→ ASSIGNMENT: Skip all pictures, then copy the lines from the start of the data through the line with "Рули для PS4", keeping both ends.

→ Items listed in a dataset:
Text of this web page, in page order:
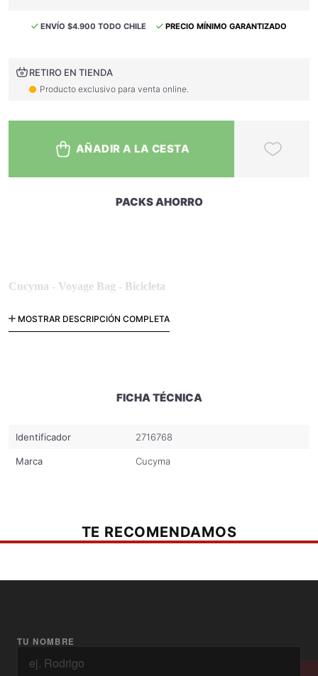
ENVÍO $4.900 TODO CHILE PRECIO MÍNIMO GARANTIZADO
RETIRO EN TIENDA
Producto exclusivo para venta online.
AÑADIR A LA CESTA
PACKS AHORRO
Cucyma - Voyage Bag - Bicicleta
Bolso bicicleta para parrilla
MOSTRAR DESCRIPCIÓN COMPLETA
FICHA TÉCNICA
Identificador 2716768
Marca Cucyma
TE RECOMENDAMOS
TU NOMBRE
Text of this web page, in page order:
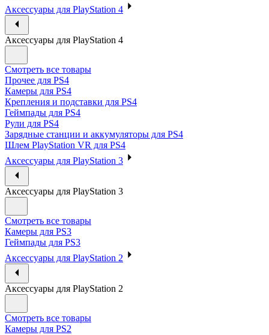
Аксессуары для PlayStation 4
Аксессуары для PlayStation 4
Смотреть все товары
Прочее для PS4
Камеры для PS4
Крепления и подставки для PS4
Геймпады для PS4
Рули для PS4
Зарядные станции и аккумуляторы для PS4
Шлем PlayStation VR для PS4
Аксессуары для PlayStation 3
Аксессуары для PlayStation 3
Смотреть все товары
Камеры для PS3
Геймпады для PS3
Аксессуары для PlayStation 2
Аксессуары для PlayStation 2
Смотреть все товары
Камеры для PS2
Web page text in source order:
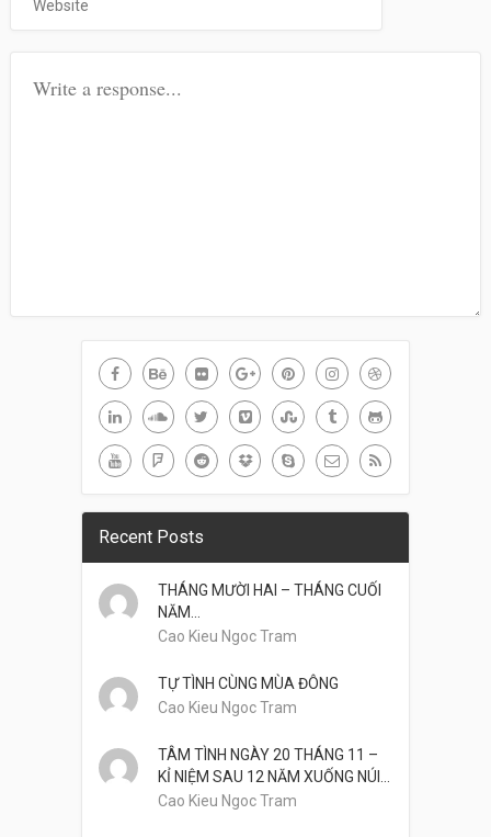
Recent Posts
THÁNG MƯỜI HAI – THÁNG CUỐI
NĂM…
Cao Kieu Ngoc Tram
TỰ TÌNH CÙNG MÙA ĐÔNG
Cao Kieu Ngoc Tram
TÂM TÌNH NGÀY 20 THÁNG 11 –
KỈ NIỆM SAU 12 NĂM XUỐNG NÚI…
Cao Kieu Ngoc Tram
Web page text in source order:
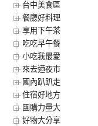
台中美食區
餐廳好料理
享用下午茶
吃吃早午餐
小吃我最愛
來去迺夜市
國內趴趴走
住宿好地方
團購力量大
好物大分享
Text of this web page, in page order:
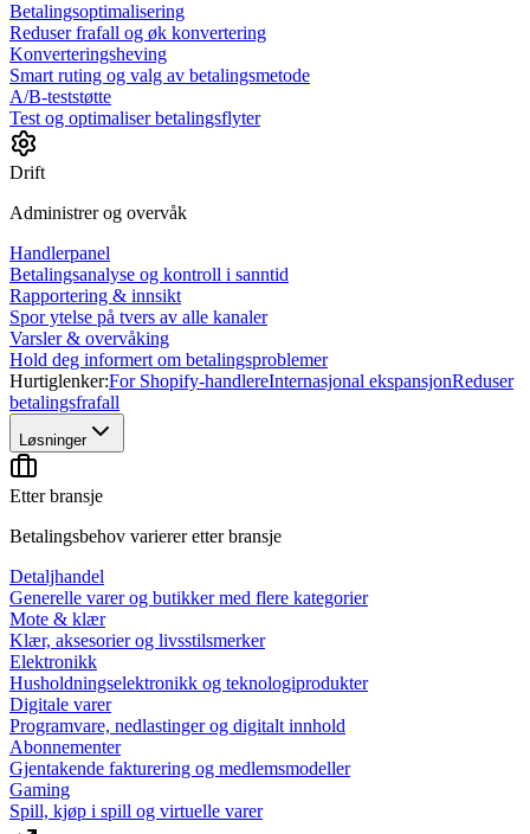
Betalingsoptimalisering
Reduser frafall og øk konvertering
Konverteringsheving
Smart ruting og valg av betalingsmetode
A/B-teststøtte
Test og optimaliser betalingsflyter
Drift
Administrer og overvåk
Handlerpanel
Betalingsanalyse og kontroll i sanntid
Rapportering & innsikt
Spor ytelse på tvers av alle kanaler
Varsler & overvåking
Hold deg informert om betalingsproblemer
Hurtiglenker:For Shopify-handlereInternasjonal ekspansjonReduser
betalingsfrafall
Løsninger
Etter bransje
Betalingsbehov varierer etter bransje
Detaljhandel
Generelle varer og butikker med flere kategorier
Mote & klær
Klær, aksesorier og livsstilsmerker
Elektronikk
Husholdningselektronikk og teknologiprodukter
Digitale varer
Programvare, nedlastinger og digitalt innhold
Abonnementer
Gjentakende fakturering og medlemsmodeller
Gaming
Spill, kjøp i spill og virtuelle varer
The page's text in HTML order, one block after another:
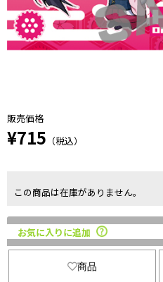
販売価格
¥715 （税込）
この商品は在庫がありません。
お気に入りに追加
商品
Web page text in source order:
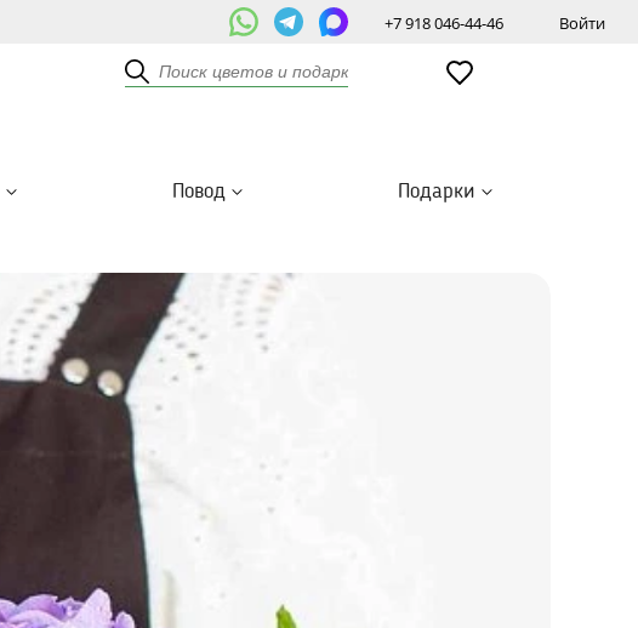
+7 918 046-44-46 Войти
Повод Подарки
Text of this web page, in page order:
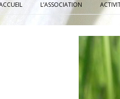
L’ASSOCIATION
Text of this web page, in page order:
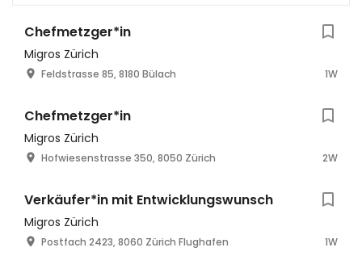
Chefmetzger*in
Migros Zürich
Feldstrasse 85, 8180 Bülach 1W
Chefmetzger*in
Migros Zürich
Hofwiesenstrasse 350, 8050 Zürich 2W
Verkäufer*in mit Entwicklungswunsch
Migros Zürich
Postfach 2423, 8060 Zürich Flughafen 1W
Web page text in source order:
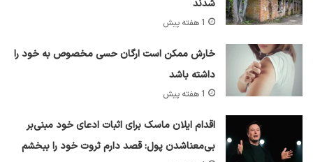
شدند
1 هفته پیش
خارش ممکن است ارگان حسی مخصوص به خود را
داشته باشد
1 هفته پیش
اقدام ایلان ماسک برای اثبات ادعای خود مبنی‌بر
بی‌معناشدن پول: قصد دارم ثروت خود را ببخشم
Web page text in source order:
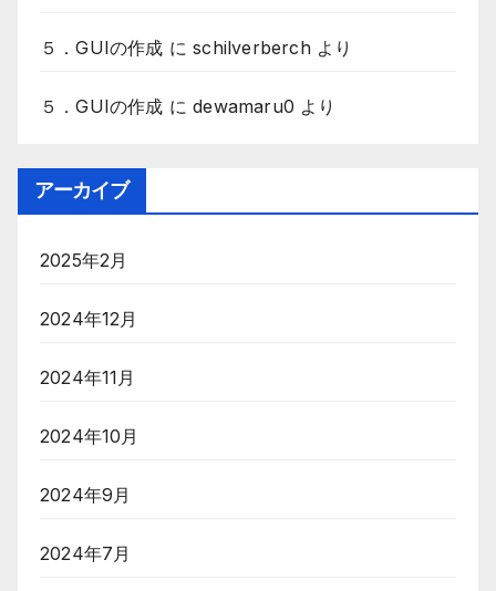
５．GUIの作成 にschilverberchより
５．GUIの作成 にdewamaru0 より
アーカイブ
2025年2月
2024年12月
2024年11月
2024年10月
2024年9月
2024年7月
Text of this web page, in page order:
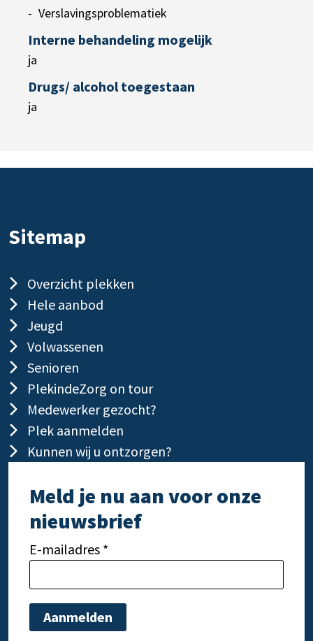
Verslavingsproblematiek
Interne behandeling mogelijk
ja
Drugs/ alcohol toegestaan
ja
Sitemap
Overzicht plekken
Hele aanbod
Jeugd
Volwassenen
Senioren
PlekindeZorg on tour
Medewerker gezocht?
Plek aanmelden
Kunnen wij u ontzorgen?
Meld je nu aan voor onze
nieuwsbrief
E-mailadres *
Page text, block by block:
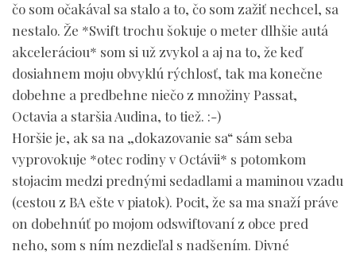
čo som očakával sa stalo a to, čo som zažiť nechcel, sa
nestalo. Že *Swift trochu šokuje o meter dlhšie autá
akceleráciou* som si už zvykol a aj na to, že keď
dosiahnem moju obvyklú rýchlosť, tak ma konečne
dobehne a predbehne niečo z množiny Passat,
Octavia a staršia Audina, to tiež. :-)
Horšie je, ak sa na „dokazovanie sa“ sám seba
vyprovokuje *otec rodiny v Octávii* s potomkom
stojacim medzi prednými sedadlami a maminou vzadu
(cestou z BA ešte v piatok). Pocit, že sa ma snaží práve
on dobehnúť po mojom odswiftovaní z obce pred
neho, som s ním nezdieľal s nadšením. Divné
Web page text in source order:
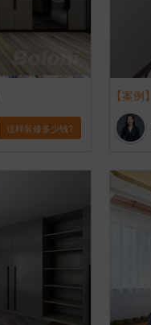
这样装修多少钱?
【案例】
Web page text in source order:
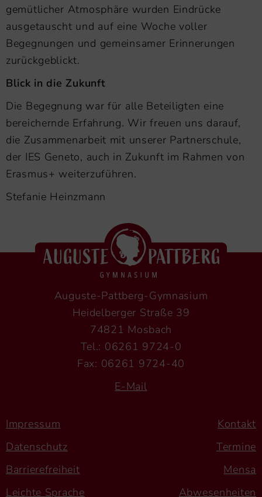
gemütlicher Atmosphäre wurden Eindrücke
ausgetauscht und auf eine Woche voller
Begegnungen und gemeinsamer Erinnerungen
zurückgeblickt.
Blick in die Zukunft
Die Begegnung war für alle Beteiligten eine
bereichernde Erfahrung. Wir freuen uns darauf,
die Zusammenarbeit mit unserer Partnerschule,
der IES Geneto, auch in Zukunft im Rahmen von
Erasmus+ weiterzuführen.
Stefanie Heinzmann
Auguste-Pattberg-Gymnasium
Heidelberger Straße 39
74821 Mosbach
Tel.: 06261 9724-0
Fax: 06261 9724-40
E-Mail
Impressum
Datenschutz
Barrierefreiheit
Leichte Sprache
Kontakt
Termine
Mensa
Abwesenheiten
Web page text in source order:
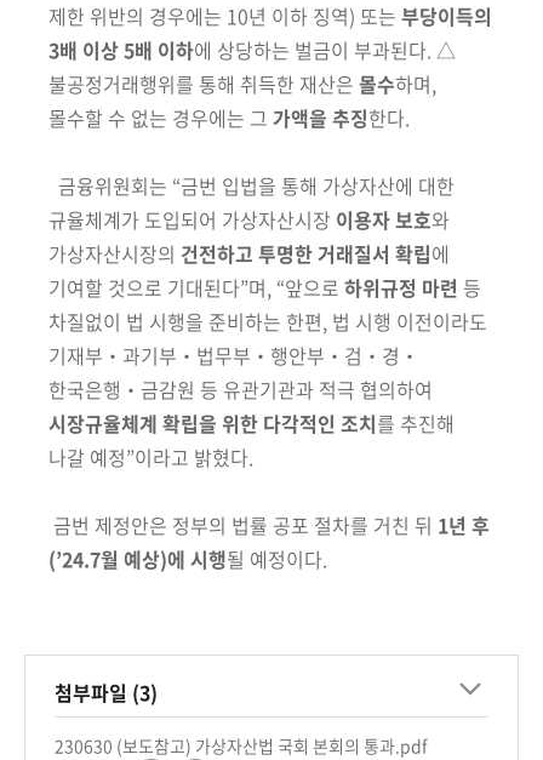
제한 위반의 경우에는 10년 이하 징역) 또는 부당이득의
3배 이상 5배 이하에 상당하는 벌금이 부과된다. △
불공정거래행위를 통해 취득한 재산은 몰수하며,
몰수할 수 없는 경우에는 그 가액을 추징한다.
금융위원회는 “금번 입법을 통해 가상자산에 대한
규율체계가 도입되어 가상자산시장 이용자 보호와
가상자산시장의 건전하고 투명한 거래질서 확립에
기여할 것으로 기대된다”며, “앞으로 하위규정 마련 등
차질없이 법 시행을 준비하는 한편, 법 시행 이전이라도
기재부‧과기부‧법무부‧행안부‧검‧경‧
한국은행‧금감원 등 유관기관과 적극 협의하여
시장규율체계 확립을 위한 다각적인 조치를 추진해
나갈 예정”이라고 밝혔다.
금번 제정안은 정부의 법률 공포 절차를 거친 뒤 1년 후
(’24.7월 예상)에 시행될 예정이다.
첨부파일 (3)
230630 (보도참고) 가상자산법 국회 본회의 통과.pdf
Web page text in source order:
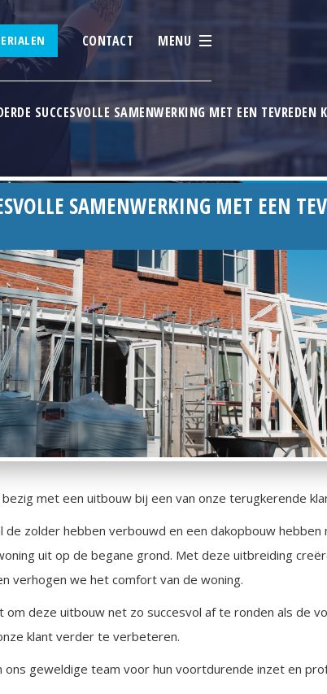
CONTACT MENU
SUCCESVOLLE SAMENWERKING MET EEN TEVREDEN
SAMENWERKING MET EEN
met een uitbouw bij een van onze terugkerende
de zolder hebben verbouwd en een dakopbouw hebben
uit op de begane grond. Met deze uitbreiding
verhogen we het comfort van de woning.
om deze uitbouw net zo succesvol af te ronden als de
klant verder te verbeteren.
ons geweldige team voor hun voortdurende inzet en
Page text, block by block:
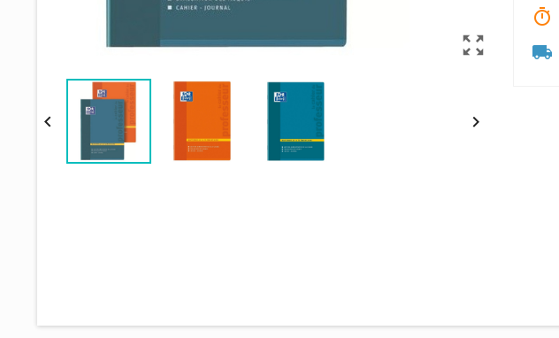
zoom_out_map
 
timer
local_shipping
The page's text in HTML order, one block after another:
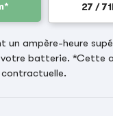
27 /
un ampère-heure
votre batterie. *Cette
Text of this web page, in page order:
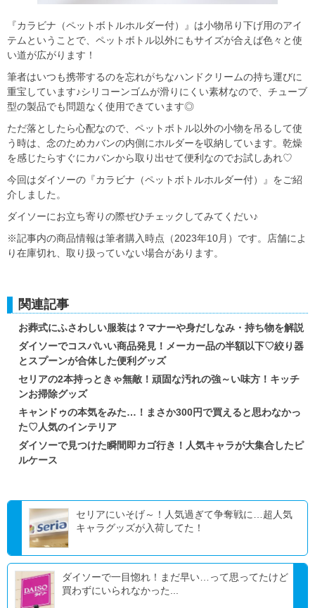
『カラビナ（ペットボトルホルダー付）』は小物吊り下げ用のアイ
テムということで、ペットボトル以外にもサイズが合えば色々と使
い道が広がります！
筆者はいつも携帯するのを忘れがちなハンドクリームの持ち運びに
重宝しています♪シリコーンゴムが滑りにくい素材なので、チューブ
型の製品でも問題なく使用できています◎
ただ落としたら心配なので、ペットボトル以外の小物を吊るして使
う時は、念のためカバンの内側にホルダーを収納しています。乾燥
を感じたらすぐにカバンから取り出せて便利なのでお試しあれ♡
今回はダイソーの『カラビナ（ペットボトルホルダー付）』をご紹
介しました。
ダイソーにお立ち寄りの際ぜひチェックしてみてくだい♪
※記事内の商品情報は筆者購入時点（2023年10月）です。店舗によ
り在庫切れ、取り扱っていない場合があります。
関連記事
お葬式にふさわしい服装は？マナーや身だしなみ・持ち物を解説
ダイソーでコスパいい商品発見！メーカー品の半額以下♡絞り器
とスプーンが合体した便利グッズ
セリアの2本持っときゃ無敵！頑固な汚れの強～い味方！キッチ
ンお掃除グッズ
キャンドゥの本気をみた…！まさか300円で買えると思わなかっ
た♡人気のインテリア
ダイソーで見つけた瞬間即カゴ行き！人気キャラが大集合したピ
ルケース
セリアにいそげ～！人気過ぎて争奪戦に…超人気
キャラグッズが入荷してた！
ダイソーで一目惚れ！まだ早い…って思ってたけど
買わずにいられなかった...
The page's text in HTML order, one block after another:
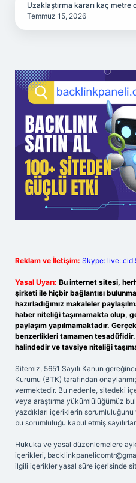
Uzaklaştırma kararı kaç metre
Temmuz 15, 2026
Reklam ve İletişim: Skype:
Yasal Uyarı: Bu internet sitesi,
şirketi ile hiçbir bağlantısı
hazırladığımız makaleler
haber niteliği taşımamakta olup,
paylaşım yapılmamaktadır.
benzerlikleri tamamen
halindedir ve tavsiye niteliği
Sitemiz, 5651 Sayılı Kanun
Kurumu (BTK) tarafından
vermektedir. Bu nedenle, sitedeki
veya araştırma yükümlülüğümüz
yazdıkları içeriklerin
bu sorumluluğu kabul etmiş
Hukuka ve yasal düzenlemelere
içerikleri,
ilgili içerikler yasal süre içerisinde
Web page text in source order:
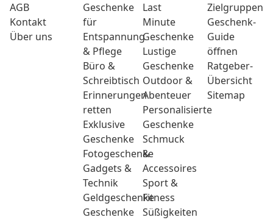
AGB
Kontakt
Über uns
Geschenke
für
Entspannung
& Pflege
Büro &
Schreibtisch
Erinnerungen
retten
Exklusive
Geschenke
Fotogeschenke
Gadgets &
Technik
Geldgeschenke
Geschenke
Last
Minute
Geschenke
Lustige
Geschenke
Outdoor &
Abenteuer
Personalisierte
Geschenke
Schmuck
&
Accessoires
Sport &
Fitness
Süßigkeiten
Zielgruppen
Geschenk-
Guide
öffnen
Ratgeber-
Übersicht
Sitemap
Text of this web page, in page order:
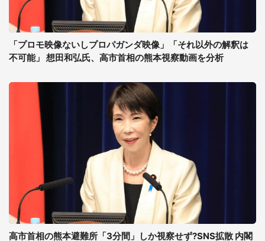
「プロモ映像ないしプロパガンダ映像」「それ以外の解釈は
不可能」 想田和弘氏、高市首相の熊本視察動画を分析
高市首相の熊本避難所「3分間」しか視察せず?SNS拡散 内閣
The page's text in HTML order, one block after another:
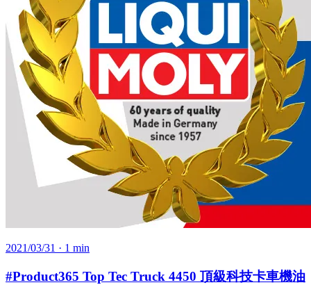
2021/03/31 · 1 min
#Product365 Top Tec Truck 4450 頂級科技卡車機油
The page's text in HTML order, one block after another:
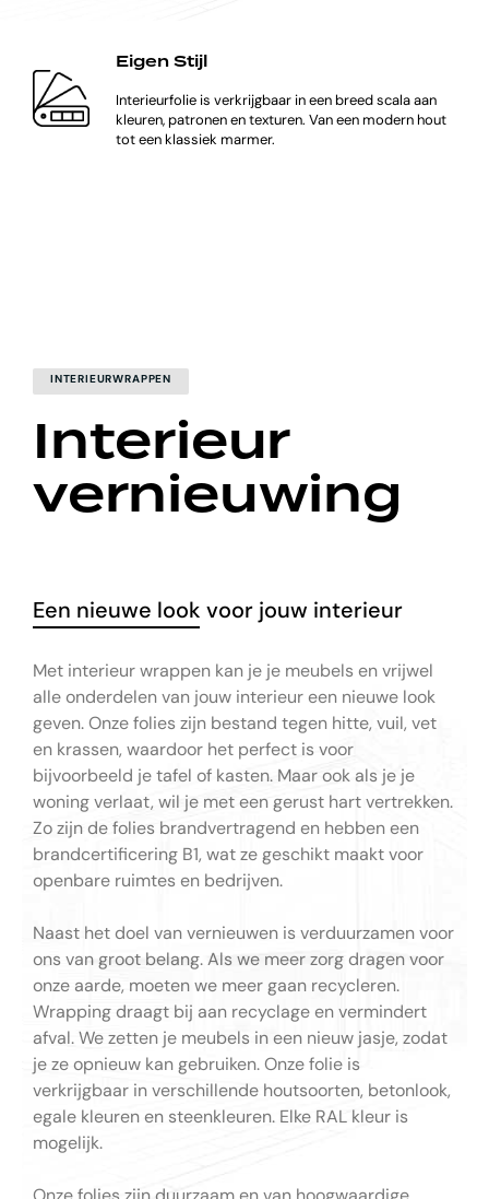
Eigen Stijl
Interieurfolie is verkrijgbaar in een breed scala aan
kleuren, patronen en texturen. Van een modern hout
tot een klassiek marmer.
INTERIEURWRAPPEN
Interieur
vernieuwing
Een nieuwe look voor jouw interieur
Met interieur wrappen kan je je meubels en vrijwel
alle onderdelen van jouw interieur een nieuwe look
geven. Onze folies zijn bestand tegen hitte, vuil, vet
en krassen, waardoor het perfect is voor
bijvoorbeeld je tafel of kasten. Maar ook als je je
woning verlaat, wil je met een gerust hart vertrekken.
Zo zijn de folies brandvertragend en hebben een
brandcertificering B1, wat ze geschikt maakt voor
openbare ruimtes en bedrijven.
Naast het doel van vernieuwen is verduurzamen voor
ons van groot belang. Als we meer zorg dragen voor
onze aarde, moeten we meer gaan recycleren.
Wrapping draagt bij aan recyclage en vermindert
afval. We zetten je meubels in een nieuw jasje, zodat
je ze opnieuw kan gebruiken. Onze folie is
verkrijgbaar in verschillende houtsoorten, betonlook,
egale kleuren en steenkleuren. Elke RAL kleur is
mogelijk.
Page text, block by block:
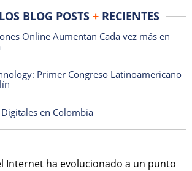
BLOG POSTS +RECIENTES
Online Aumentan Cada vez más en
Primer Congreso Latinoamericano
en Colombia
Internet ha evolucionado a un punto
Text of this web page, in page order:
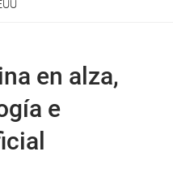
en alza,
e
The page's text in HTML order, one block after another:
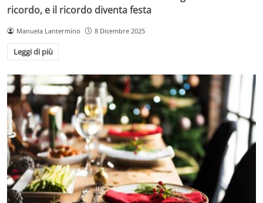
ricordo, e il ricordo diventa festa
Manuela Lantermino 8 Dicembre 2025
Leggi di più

→ ANSWER AREA:
Text of this web page, in page order:
ENVÍO $4.900 TODO CHILE PRECIO MÍNIMO GARANTIZADO
RETIRO EN TIENDA
Producto exclusivo para venta online.
AÑADIR A LA CESTA
PACKS AHORRO
Cucyma - Voyage Bag - Bicicleta
Bolso bicicleta para parrilla
MOSTRAR DESCRIPCIÓN COMPLETA
FICHA TÉCNICA
Identificador 2716768
Marca Cucyma
TE RECOMENDAMOS
TU NOMBRE
Text of this web page, in page order:
Аксессуары для PlayStation 4
Аксессуары для PlayStation 4
Смотреть все товары
Прочее для PS4
Камеры для PS4
Крепления и подставки для PS4
Геймпады для PS4
Рули для PS4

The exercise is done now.